Many life sciences companies already use real-world data (RWD) to inform key parts of the drug development process. However, we see expanding opportunities for manufacturers and clinicians to leverage RWD as a tool for reducing some of the most persistent patient recruitment challenges plaguing trials today. These include locating patients in community health settings and creating an external control arm to strengthen study findings when a traditional randomized control trial is infeasible.
Scott Morris, general manager of Clinical Trial Solutions at Optum Life Sciences, recently talked about the expanding use of RWD in clinical trials on a panel at the Precision Medicine World Conference 2023. He spoke about the Clinical Trials Access Network, a solution designed to improve access to appropriate clinical trials. Morris was joined on the panel by Liora Schultz, MD, from Stanford, Sanket Dhurva, MD, from the University of California, San Francisco, Motiur Rahman, PhD, from the U.S. Food and Drug Administration, and Farid Vij, from Invitae.
After the panel, I asked Morris about his main takeaways from the session and his thoughts on the future of clinical trials.
The community care-clinical trial disconnect
You mentioned during the discussion that about 85% of all clinical trial-eligible patients are seen in community care settings but never pre-screened for eligibility for advanced treatment options available in clinical trials. Why does this matter?
Expanding awareness of appropriate clinical trials isn’t just about the stage 4 cancer patient looking for a clinical trial as a last resort. At any given time, there are thousands of trials running that may benefit patients as a part of their larger treatment plans. If the patients aren’t being seen in or near an academic setting, or if there’s not a principal investigator looking for these patients in an everyday health care setting, their providers may not be aware that their patients even have clinical trials as options.
When we miss these patients in a community health setting, it presents a health equity issue in terms of access. There could be treatment options not only for patients with rare diseases or cancer but for those with chronic conditions as well. What we’ve been doing at Optum is leveraging health record information on behalf of the treating primary care and specialty providers to help identify potential clinical trial candidates in HIPAA-compliant ways. We recognize that there are gaps in the providers’ information, but in most cases the primary care physician (PCP) plays a role in discussing the clinical trial with the patient.
The importance of real-world data
There’s enough information in a patient record to at least do some electronic clinical prescreening. Then there are ways to integrate prescreening into clinical workflows so that the treating physician at a clinic or community care center is notified of potential trial-based treatment options for their patients. Hopefully, this may get some patients “off the bench” or into a cycle for further screening.
Perhaps the clinical trial could be at a nearby research center or retail location, or it could be a hybrid study in a home and virtual setting. The idea is to bring the trial medications and treatment options closer to patients while also giving providers the tools to easily connect with and onboard eligible patients.
What we’re doing is a combination of both concepts under our permitted uses with our health care providers by screening those patients and flagging them for the providers.
Making it easier to access clinical research as a care option
Where do you see the future of RWD use going in clinical trials?
Remember when it was much harder to get a referral to a specialist than it is for most patients today? We want to see that progress with getting patients into trials.
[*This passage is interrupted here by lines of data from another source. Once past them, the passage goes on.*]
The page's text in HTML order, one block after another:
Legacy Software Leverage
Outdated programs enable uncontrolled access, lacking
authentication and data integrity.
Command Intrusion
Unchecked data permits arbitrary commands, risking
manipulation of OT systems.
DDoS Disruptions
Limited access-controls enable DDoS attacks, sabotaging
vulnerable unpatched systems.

We want that process to be more akin to getting a referral to a specialist.
There is a dearth of participants in clinical trials. It’s really activating the rest of the U.S. health care system to become more aware of which patients may qualify for certain trials. Here’s a case study of our work with Colonial Healthcare, a community primary care medical group with more than 30 providers and diagnostic services and specialists.
Novel methods to increase participation in clinical trials
We’ve been hearing a lot more buzz lately about external or synthetic control arms using RWD. How can this help in clinical trial processes?
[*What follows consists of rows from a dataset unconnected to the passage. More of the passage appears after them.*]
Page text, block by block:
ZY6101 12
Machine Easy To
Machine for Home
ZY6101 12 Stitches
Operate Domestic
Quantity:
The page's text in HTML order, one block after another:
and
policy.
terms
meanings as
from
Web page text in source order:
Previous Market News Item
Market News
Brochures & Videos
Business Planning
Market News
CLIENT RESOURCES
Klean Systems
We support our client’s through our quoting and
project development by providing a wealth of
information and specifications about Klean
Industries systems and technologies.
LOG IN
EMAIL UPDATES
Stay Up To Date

I anticipate continued growth in the acceptance and adoption of RWD to support a wide range of clinical studies — from observational research to prospective studies and external control arms.
Here’s why external control arms are potentially important in rare disease. Imagine a researcher focused on developing treatments for a rare disease in the pediatric population. For a randomized control trial, they need a sufficiently large population to scan for patients who may enroll in the trial and enough patients to have the control arm. Trial recruiters were already looking for a needle in a haystack, and now, within a pediatric population, they’re looking for nano needles in that haystack.
They may turn to a single-arm trial, which limits the strength of the evidence without a comparison arm. However, they can increase confidence in a single-arm trial with an external control arm, which uses real-world data to model a control group to provide a frame of reference for trial results. There is also a need to decrease our dependence on a placebo arm when the goal is to get more patients on a potentially helpful medication.
I’m feeling hopeful that the work happening at Optum and across the health care system will help increase the usage of external control arms. And our solutions may help bring more diversity and access in clinical trials through community engagement, improved data and systems for outreach, along with modernized compliance processes that protect patient privacy.